- Task brief
Your answer should consist of the lines in the following data that contain "would".

*** Exercise material ***

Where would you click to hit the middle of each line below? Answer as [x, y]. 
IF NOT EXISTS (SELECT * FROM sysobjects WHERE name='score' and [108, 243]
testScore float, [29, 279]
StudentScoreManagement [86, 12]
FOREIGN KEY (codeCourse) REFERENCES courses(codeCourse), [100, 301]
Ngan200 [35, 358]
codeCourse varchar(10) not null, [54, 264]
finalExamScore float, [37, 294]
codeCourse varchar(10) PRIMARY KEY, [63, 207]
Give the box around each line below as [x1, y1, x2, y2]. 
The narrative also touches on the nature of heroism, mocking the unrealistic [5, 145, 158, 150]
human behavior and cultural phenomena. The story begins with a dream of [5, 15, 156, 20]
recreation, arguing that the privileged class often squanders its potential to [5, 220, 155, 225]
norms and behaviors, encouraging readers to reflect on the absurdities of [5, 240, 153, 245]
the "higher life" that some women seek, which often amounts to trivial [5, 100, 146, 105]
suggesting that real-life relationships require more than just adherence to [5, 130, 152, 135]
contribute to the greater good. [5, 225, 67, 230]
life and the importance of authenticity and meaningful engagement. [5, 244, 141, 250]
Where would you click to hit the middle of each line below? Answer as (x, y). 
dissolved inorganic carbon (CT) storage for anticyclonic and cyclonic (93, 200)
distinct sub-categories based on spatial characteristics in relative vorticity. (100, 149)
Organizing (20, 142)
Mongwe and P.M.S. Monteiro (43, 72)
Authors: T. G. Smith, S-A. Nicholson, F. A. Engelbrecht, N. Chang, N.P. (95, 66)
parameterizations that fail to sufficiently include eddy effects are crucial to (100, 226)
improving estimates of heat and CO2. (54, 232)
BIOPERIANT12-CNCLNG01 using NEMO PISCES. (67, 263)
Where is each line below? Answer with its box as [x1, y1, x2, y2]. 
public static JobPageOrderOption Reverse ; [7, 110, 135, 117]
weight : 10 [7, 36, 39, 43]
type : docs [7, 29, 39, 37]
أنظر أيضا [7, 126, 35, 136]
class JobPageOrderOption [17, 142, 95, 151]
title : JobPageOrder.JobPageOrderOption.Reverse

*** End of Exercise material ***

- Solution for this problem
Where would you click to hit the middle of each line below? Answer as [x, y]. 
Where would you click to hit the middle of each line below? Answer as (x, y). 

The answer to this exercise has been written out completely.